エンドウの恰幅の良い身体を見ると、来年八十歳を迎える老人とは思えなかった。彼の経営する会社が中国の企業と合同で、上海の郊外に別荘街を建設していたのだ。今回はその物件を日本人にも販売することになり、販促用のホームページとパンフレットの制作を依頼されて、現地で取材をするために声を掛けられたのだった。

私の肩書は一応、代表取締役となっていたけれど、実際には小さなデザイン事務所の個人経営者だ。三十歳で起業してから、今年で二期目となる。エンドウには二十代の時に勤めていた会社で、何度か仕事を依頼されたことがあり、その縁で独立した今も仕事を依頼され続けていた。
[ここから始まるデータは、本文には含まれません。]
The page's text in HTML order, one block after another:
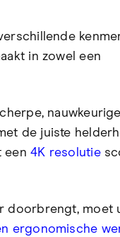
in zowel een
de juiste
een4K resolutie
doorbrengt, moet
ergonomische
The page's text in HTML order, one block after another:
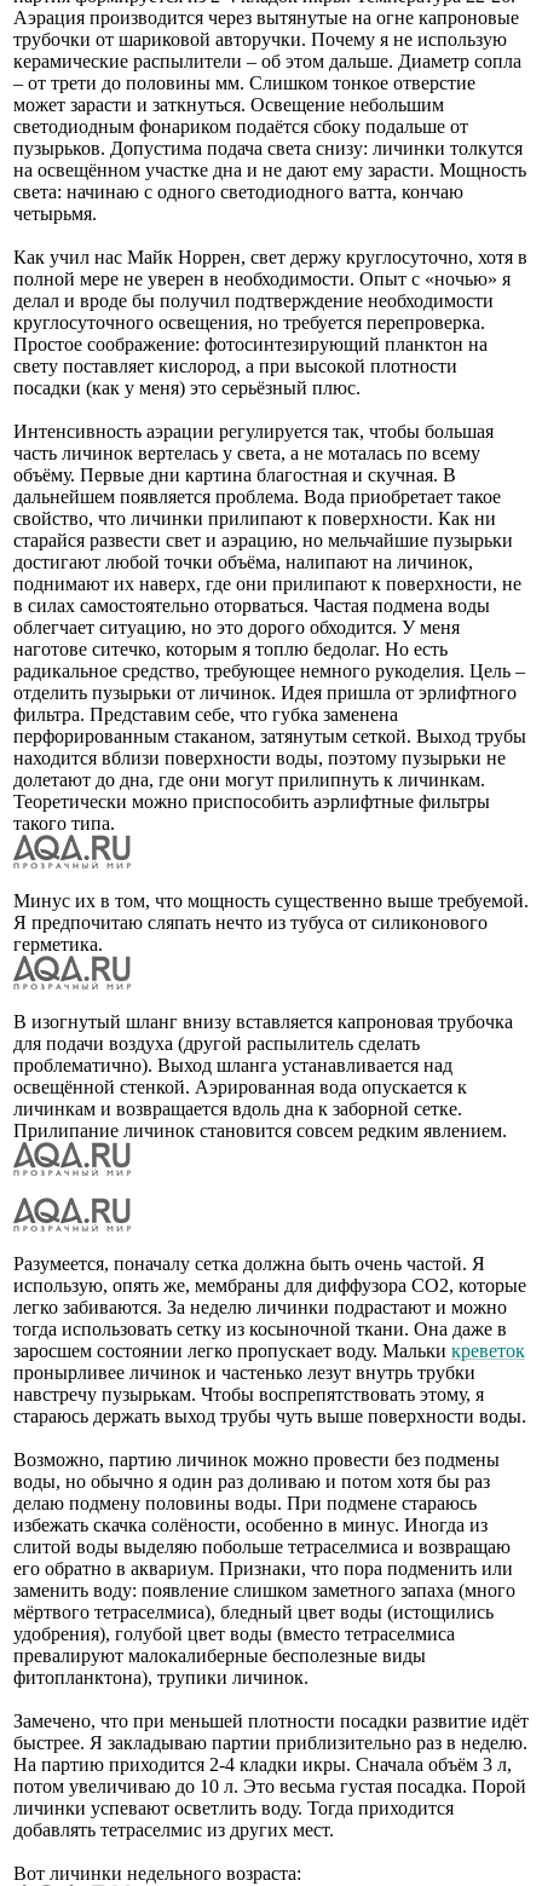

エンドウの前にはコーヒー、カミムラの前には半分ビールが残されたジョッキがある。「モモカちゃんは、お酒、結構飲めるんだよな」とエンドウは言って、生ビールを注文した。ありがとうございます、と礼をしたけれど、これは不味いと思った。全身の毛穴から静かに汗が滲み出てくる。恐らく頭頂部の辺りは温められた空気が蒸発を始めて、蜃気楼の如く空間を歪めていたに違いない。私は二十代最後の歳に脂肪肝を患っており、エンドウを始めとするクライアント達に付き合い、浴びるほどにアルコールを摂取していた頃のようにはいかない身体になっていたのだ。席に座ると、ウェイトレスが水を運んできた。グラスの中には、自動製氷機で作られた角氷がいくつか、穴の開いた面を上にして浮かんでいる。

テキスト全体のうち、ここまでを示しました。